Design: Maintain p99 Latency SLOs During Sudden Traffic Spikes
Context
You are designing a user-facing, read-heavy HTTP/gRPC service that occasionally experiences sudden traffic spikes (for example, due to push notifications or viral content). The service must maintain a p99 latency SLO (e.g., 200 ms) and degrade gracefully under overload.

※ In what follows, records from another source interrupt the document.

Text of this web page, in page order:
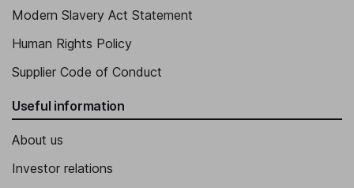
Modern Slavery Act Statement
Human Rights Policy
Supplier Code of Conduct
Useful information
About us
Investor relations
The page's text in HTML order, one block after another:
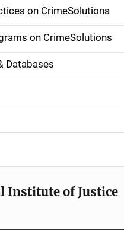
on CrimeSolutions
on CrimeSolutions
Databases
Institute of Justice
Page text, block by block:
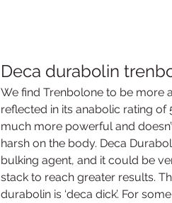
Deca durabolin
We find Trenbolone to be more
reflected in its anabolic rating of
much more powerful and
harsh on the body. Deca
bulking agent, and it could be
stack to reach greater results.
durabolin is ‘deca dick’. For
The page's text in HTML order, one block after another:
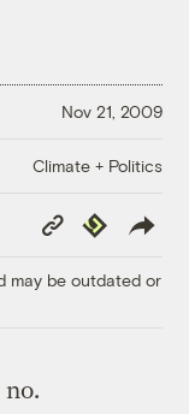
Nov 21, 2009
Climate + Politics
Copy
Link
Republish
may be outdated or
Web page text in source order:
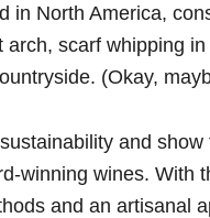
in North America,
scarf whipping
(Okay,
and
winning wines. With
and an artisanal
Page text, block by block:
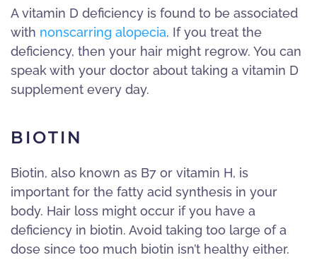
A vitamin D deficiency is found to be associated
with nonscarring alopecia. If you treat the
deficiency, then your hair might regrow. You can
speak with your doctor about taking a vitamin D
supplement every day.
BIOTIN
Biotin, also known as B7 or vitamin H, is
important for the fatty acid synthesis in your
body. Hair loss might occur if you have a
deficiency in biotin. Avoid taking too large of a
dose since too much biotin isn’t healthy either.
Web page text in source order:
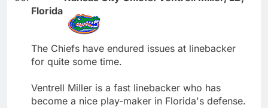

Assume a typical architecture: Clients → L7 load balancer/reverse proxy → stateless application instances → critical dependencies (cache, DB, search, feature store). Autoscaling cannot fully mask second-level spikes, so the service must protect itself.
Tasks
-
Admission Control and Rate Limiting
-
Describe how you would implement admission control at the load balancer and within the application.
-
Include token-bucket rate limiting (global and per-tenant/key), concurrency limits, and burst handling.
-
Queueing, Priorities, Deadlines, and Timeouts
-
Design request queues with priority classes (e.g., P0 interactive, P1 best-effort) and small, bounded backlogs.
-
Explain how you propagate and enforce request deadlines and set timeouts to meet the p99 SLO.
-
Load Shedding Strategies
-
Compare and contrast: drop-new, drop-tail, random (e.g., RED), and deadline-aware shedding.
-
Explain when each strategy is preferable, and where to apply it (load balancer vs. application).
-
Circuit Breakers and Backpressure
-
Explain circuit breakers for service-to-service calls (open/half-open/closed, trip conditions, fallbacks).
-
Describe how you provide backpressure to clients (HTTP/gRPC) and to internal queues.
-
Protecting Critical Dependencies
-
Show how you isolate and protect caches/DBs/search under overload (bulkheads, quotas, fallbacks, precomputed or cached responses).
-
Metrics and Alerts
-
Specify the metrics, SLI/SLOs, and alerting you would use to validate the effectiveness of your design under spikes.
-
Include brief numeric examples where helpful (e.g., choosing token-bucket parameters, concurrency caps, and queue budgets) and call out key trade-offs and pitfalls (retry storms, head-of-line blocking, etc.).